People have limited attention spans. Research in the 1970s and 1980s that tells us that the average human attention span is no more than 20 minutes, and that the best-recalled portion of a lecture is the first five minutes. Given that today’s generation of students are used to receiving information in easy-to-digest chunks (think of blogs and Twitter rather than lengthy books and articles), and prefer to do things themselves rather than listen to a long lecture, it seems clear that the job of maintaining student attention is even harder for the lecturer today. McKeachie’s (1986) observation that for lecturers to be effective they need to “combine the talents of scholar, writer, producer, comedian, showman, and teacher” (p. 55) rings ever truer.

Are Students Engaged?

Many lecturers talk about wanting their students to be engaged. But what do we really mean by this? Clearly, if students in your class are absent, or sleeping, or furtively texting, they probably aren’t engaged. But what of the students who are furiously scribbling notes, or seemingly hanging on your every word? Are they engaged?
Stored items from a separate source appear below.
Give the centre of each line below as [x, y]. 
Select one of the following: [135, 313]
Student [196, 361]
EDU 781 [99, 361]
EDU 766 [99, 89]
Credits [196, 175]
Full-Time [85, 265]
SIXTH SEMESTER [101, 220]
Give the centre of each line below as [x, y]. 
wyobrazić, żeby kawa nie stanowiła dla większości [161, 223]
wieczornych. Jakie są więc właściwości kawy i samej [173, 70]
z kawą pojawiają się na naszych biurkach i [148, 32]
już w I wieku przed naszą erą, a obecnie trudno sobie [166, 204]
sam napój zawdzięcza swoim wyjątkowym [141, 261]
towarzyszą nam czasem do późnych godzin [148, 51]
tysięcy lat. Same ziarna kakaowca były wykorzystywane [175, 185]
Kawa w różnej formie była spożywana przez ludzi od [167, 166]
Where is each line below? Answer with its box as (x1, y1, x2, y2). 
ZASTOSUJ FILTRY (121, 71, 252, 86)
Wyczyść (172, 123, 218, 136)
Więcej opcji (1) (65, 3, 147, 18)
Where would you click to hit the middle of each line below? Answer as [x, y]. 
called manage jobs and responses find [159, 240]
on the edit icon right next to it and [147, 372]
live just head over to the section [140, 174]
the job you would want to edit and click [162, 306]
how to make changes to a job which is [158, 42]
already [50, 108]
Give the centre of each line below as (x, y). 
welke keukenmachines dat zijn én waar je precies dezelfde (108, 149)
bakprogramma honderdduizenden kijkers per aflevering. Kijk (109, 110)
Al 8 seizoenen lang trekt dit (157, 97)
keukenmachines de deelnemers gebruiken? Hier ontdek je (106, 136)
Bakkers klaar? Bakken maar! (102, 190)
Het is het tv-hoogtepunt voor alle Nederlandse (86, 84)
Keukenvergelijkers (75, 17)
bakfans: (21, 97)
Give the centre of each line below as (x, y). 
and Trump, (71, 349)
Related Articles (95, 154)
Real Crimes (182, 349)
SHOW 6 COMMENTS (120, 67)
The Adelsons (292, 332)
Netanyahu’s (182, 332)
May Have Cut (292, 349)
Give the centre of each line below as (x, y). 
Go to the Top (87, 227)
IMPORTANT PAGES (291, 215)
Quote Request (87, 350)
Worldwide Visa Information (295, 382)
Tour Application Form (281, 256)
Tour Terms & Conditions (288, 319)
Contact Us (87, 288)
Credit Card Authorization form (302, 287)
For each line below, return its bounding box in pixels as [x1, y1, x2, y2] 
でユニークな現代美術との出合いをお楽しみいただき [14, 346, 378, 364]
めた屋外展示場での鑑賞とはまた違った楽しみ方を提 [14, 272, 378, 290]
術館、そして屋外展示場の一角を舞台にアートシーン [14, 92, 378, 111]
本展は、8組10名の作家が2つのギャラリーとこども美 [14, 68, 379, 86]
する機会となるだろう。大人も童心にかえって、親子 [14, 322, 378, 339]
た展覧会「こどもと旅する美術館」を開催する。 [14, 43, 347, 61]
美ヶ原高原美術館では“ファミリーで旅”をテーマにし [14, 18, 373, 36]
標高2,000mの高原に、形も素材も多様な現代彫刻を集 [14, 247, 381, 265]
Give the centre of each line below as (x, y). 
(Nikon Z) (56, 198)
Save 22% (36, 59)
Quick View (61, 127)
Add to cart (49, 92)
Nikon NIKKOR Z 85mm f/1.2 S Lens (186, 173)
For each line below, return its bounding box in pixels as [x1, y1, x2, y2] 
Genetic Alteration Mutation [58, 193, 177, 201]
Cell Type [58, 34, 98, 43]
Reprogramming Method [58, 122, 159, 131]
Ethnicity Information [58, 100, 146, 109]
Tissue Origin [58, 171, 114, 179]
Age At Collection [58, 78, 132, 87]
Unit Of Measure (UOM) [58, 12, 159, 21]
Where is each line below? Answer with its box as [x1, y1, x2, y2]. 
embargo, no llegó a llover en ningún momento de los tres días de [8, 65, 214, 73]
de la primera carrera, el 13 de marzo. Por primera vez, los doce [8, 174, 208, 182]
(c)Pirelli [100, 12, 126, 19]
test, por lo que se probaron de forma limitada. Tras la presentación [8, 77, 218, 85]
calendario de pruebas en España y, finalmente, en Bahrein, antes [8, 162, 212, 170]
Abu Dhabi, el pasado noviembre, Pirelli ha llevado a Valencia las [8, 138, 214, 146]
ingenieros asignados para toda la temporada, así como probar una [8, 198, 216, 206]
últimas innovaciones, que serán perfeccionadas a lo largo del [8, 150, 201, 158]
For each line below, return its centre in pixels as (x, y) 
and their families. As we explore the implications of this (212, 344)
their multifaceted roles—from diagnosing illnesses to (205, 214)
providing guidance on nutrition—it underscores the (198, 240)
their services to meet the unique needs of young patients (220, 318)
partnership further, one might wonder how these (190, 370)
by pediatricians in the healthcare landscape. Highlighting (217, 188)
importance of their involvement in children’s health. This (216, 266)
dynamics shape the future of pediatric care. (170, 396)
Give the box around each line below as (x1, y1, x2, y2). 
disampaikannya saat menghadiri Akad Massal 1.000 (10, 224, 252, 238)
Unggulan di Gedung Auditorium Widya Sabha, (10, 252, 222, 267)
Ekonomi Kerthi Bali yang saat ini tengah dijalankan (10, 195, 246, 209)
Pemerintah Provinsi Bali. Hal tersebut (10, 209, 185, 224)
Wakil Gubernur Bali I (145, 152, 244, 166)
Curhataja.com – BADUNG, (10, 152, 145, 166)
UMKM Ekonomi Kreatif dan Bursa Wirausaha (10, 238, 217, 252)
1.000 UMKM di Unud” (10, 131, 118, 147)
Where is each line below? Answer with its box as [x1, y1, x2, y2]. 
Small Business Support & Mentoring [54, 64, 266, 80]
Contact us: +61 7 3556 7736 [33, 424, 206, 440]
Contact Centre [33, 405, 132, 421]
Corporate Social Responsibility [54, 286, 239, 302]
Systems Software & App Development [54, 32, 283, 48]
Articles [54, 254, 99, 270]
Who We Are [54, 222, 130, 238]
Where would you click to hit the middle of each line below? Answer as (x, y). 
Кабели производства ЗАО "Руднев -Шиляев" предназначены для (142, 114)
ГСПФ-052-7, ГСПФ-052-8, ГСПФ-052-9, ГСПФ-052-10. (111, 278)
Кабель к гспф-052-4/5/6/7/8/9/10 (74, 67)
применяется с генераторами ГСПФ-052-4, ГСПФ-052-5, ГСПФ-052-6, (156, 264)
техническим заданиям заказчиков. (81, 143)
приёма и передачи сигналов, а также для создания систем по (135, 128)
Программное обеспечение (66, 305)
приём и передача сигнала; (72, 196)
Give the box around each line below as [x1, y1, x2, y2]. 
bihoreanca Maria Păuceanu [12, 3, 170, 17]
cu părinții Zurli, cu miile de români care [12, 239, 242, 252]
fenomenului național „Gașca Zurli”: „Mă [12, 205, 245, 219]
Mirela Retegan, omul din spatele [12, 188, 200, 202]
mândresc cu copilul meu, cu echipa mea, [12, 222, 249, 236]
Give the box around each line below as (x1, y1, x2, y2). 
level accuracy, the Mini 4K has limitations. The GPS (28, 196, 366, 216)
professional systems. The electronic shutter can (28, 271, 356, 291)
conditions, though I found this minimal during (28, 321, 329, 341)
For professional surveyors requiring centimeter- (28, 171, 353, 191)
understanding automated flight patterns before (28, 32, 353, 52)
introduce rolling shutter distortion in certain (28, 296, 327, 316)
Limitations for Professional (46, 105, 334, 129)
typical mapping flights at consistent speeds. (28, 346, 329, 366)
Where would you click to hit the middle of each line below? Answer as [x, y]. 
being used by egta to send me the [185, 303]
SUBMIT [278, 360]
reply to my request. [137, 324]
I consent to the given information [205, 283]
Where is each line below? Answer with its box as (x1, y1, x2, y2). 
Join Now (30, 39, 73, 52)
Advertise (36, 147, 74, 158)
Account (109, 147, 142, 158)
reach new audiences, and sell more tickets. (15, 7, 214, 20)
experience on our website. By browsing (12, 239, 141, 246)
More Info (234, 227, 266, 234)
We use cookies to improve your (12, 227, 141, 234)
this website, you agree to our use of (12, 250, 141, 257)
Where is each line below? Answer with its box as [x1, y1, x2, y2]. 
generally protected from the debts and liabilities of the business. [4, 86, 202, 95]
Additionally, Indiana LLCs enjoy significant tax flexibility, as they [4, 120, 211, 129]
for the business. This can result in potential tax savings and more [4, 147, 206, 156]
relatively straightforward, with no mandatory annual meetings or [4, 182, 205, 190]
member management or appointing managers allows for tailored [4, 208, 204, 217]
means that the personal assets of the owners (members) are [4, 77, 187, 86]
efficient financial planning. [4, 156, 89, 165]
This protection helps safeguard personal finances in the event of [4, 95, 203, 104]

Professors often find that the class may seem to be paying attention, but they get little meaningful response when they ask the class questions to check their understanding. So what’s happening?

First, let’s clear up the difference between being attentive and being engaged. Being attentive is all about politely listening. It’s fairly easy to be attentive, and luckily most students are attentive most of the time. After all, appearing attentive is something we have needed to master to survive both the school system and many other social situations. Students are usually pretty good at it.

But being engaged kicks things up to another level. Being engaged means actively thinking about what has just been said, and processing ideas and constructs. Marton and Säljö (1976) talk about the difference between surface processing of information (trying to remember the words) and deep processing — seeing implications, relating it to other information in the lecture or from their own experience and reading. Engagement that involves deep processing requires the student not just to listen to your words, but to transform them into their own. Deep processing is where the real learning and understanding takes place.